Source records
»»

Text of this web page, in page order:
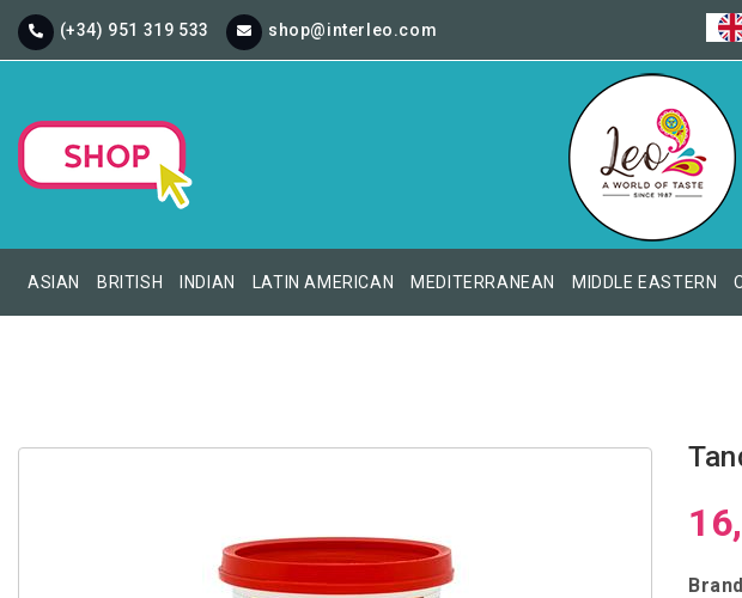
(+34) 951 319 533 shop@interleo.com
ASIAN BRITISH INDIAN LATIN AMERICAN MEDITERRANEAN MIDDLE EASTERN
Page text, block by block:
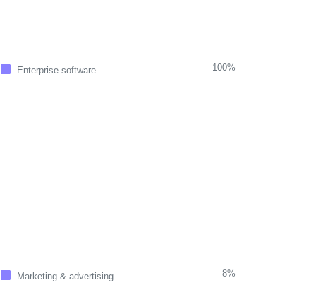
Enterprise software 100%
Marketing & advertising
8%
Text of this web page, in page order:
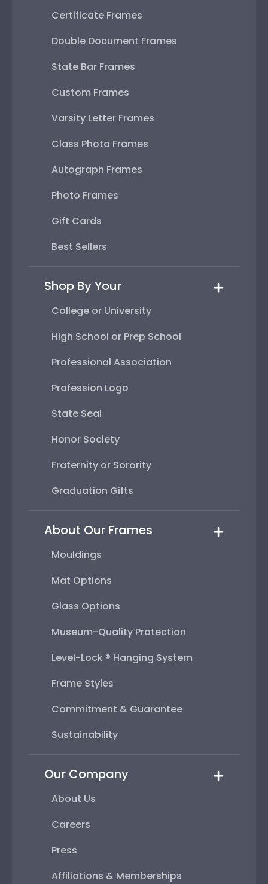
Certificate Frames
Double Document Frames
State Bar Frames
Custom Frames
Varsity Letter Frames
Class Photo Frames
Autograph Frames
Photo Frames
Gift Cards
Best Sellers
Shop By Your
College or University
High School or Prep School
Professional Association
Profession Logo
State Seal
Honor Society
Fraternity or Sorority
Graduation Gifts
About Our Frames
Mouldings
Mat Options
Glass Options
Museum-Quality Protection
Level-Lock ® Hanging System
Frame Styles
Commitment & Guarantee
Sustainability
Our Company
About Us
Careers
Press
Affiliations & Memberships
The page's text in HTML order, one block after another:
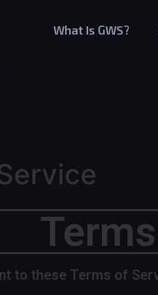
What Is GWS?
to these Terms of
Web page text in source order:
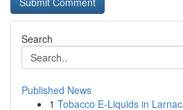
Search
Published News
1 Tobacco E-Liquids in
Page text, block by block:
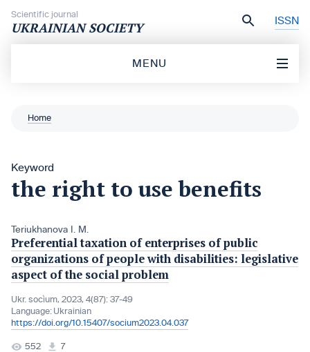
Scientific journal
UKRAINIAN SOCIETY ISSN
MENU
Home
Keyword
the right to use benefits
Teriukhanova I. M.
Preferential taxation of enterprises of public
organizations of people with disabilities: legislative
aspect of the social problem
Ukr. socìum, 2023, 4(87): 37-49
Language: Ukrainian
https://doi.org/10.15407/socium2023.04.037
552
7
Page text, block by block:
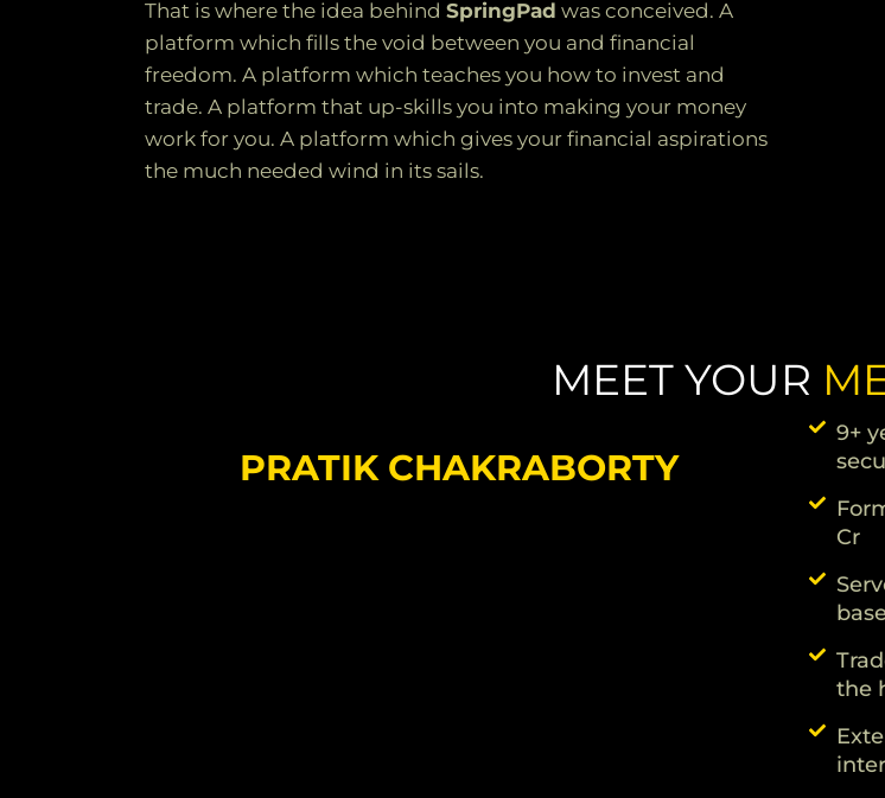
That is where the idea behind SpringPad was conceived. A
platform which fills the void between you and financial
freedom. A platform which teaches you how to invest and
trade. A platform that up-skills you into making your money
work for you. A platform which gives your financial aspirations
the much needed wind in its sails.
MEET YOUR
PRATIK CHAKRABORTY
9+
Cr
the

««

- Your task
The exact lines from the one containing "The page's text" through the end of the data are to be copied, with both ends kept and pictures left out.

- Response below
The page's text in HTML order, one block after another:
What Is GWS?
to these Terms of
Web page text in source order:
Search
Published News
1 Tobacco E-Liquids in
Page text, block by block:
Scientific journal
UKRAINIAN SOCIETY ISSN
MENU
Home
Keyword
the right to use benefits
Teriukhanova I. M.
Preferential taxation of enterprises of public
organizations of people with disabilities: legislative
aspect of the social problem
Ukr. socìum, 2023, 4(87): 37-49
Language: Ukrainian
https://doi.org/10.15407/socium2023.04.037
552
7
Page text, block by block:
That is where the idea behind SpringPad was conceived. A
platform which fills the void between you and financial
freedom. A platform which teaches you how to invest and
trade. A platform that up-skills you into making your money
work for you. A platform which gives your financial aspirations
the much needed wind in its sails.
MEET YOUR
PRATIK CHAKRABORTY
9+
Cr
the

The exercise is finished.